(Stored data)
BEGIN

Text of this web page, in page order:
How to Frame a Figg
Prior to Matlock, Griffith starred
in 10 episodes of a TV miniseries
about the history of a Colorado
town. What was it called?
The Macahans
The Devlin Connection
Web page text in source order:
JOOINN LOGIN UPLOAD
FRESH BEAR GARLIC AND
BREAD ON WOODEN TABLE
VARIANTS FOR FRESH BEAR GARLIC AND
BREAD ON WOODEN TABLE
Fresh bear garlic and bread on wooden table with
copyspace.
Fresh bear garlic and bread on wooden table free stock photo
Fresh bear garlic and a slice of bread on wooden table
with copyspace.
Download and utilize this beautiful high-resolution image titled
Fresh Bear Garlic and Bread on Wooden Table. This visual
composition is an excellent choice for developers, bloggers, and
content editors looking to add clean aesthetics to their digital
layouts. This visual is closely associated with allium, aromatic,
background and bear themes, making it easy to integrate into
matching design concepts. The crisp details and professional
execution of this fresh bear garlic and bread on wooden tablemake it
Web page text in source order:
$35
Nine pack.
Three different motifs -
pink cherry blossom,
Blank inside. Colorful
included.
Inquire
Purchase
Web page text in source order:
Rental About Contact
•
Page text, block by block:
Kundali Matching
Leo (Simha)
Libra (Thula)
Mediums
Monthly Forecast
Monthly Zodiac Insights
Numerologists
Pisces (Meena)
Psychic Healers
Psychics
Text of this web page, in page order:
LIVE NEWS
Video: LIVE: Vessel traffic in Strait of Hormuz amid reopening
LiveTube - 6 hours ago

END
BEGIN

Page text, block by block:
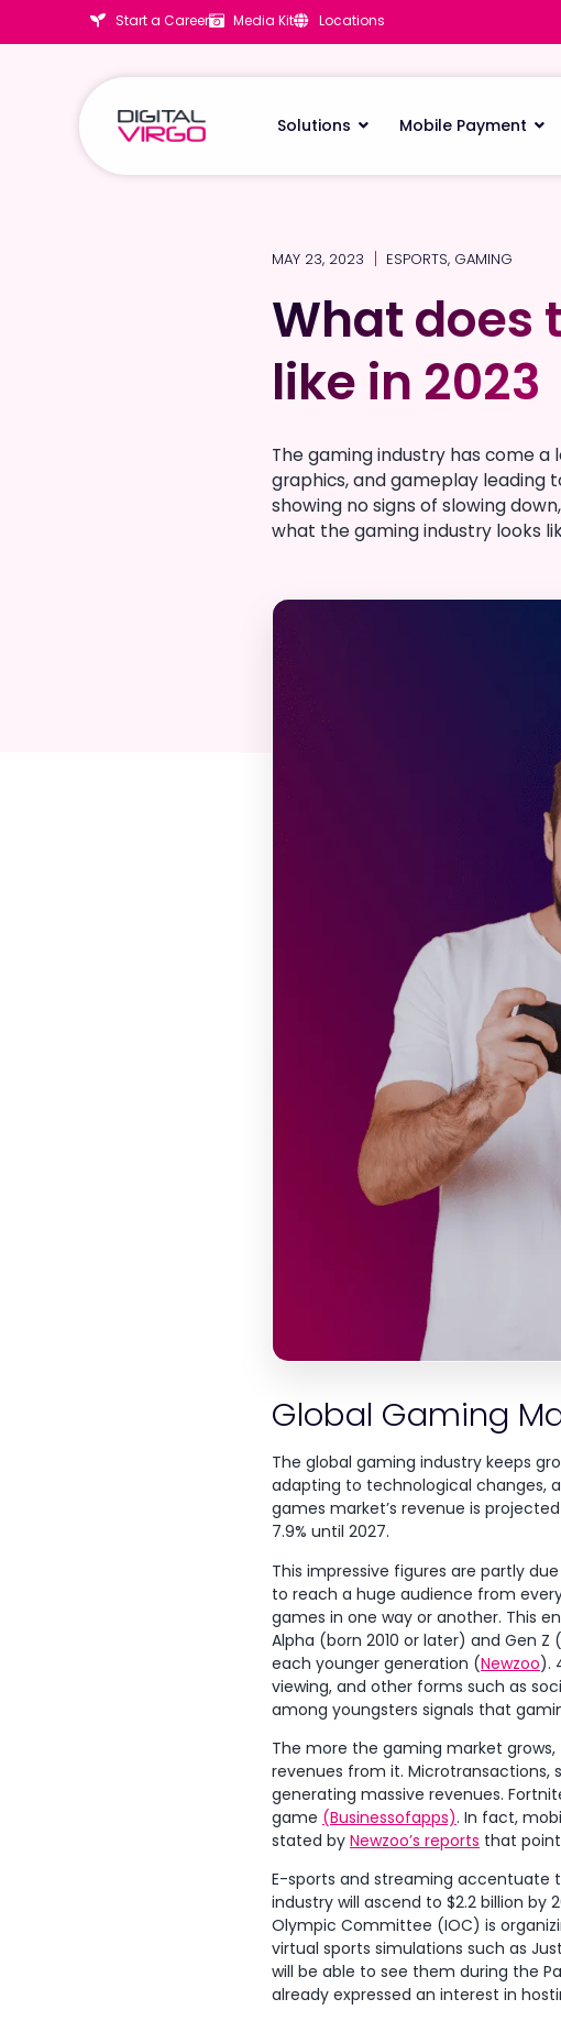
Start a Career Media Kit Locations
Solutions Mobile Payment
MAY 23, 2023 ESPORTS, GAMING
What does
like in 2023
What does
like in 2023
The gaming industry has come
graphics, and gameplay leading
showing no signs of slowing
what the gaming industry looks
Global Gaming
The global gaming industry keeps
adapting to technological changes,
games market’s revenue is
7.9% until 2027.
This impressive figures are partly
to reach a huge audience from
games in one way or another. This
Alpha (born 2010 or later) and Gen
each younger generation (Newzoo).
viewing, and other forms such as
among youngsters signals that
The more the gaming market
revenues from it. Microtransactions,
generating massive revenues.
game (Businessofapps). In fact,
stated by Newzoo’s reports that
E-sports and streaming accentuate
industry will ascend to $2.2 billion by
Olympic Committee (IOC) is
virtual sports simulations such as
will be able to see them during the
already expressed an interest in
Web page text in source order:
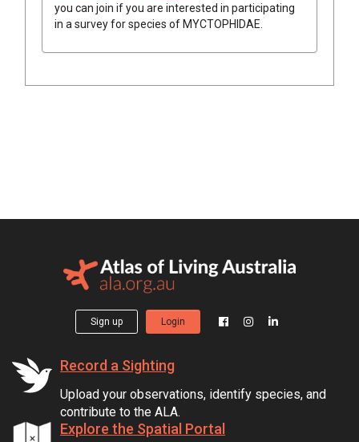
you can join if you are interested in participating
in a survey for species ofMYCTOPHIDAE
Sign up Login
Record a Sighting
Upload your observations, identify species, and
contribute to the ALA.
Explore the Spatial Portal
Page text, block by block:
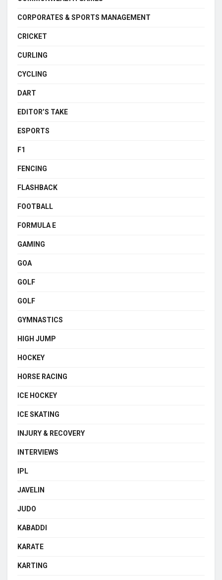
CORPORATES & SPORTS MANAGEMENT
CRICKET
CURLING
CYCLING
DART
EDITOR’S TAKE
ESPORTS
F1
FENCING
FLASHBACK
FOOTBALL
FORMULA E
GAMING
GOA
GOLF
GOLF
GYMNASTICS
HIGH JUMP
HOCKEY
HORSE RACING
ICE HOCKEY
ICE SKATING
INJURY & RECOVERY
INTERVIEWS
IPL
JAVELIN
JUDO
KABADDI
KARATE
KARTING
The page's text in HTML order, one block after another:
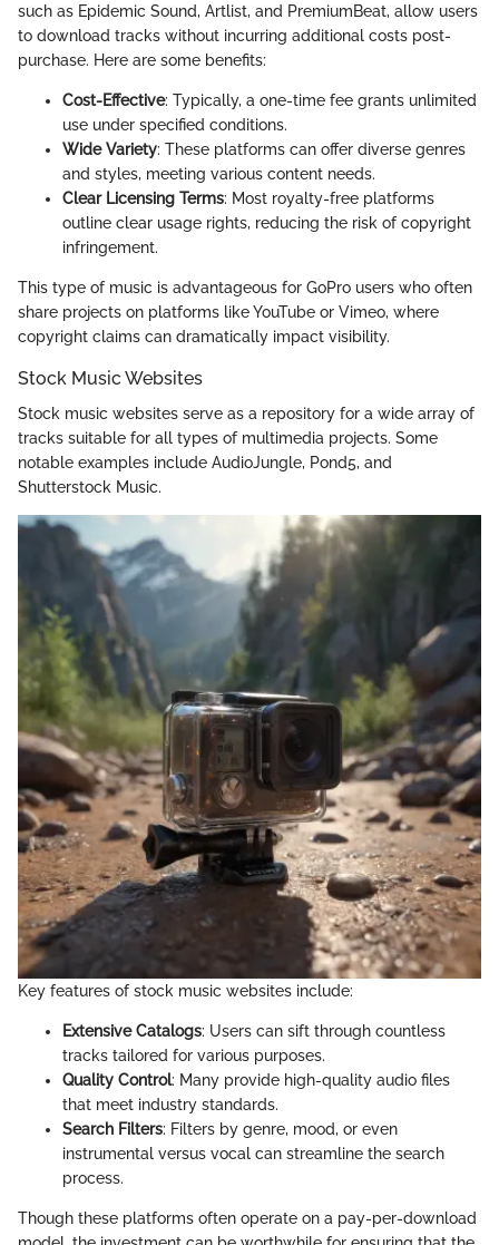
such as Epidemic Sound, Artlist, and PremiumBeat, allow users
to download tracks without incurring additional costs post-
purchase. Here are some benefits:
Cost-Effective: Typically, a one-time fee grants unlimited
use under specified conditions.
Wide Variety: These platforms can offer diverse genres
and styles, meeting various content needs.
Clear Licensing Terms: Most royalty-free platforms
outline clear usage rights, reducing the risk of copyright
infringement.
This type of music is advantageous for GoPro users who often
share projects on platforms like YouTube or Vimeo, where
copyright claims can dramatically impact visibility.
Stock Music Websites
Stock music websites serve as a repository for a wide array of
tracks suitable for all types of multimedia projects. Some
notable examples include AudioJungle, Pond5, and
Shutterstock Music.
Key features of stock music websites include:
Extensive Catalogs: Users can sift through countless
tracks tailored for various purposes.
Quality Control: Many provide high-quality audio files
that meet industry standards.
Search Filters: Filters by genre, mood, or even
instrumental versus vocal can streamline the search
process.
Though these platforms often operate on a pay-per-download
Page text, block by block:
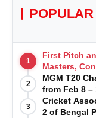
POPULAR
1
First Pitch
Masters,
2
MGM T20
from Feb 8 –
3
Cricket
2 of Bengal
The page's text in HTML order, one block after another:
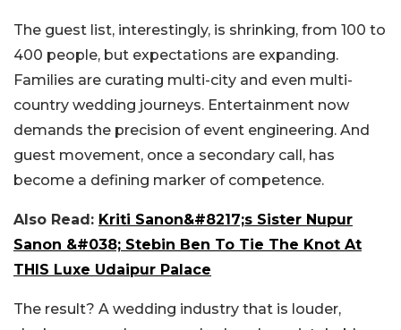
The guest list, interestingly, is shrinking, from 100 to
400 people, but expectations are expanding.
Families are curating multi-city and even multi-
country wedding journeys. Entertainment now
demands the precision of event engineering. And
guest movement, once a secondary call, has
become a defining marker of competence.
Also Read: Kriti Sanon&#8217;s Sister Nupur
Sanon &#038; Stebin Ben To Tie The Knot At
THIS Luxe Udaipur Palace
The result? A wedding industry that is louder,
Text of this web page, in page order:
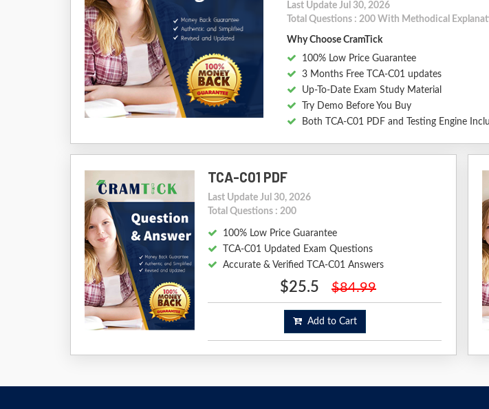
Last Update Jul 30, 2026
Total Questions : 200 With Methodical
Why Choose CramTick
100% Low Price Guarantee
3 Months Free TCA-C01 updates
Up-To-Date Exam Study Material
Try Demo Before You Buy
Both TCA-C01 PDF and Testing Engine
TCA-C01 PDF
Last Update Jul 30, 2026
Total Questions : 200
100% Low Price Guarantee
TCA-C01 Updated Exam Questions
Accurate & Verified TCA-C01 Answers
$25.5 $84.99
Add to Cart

END
BEGIN

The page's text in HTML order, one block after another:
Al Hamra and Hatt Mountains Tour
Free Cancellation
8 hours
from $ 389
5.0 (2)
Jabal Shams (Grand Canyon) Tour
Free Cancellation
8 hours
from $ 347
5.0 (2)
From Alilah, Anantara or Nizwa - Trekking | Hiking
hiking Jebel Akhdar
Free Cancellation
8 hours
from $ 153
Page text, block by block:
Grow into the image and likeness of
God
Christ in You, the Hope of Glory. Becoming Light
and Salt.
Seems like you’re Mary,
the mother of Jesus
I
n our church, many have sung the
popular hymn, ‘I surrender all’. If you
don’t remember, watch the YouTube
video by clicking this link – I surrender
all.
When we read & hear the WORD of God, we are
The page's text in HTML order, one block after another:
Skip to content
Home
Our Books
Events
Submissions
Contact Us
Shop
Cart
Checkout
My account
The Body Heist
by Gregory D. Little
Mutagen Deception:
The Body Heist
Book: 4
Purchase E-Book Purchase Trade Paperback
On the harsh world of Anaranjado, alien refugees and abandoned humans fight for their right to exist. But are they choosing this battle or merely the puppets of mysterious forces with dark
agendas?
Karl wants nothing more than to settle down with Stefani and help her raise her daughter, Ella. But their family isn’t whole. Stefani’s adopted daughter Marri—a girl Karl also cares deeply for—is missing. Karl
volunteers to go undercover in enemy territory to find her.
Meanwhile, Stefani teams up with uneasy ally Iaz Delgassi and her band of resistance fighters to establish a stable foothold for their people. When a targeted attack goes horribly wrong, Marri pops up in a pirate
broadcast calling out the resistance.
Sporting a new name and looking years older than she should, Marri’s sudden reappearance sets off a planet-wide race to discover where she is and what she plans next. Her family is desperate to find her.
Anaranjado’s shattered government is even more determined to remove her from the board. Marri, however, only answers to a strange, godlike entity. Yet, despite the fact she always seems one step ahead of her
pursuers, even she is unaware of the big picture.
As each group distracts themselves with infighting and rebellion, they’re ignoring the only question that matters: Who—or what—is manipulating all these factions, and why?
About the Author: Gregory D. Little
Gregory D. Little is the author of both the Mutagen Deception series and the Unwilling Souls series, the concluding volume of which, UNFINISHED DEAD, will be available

END

- _What you will do_
Please go over the data above and copy each line with "content" in it.

- _Solution for this problem_
content editors looking to add clean aesthetics to their digital
and styles, meeting various content needs.
Skip to content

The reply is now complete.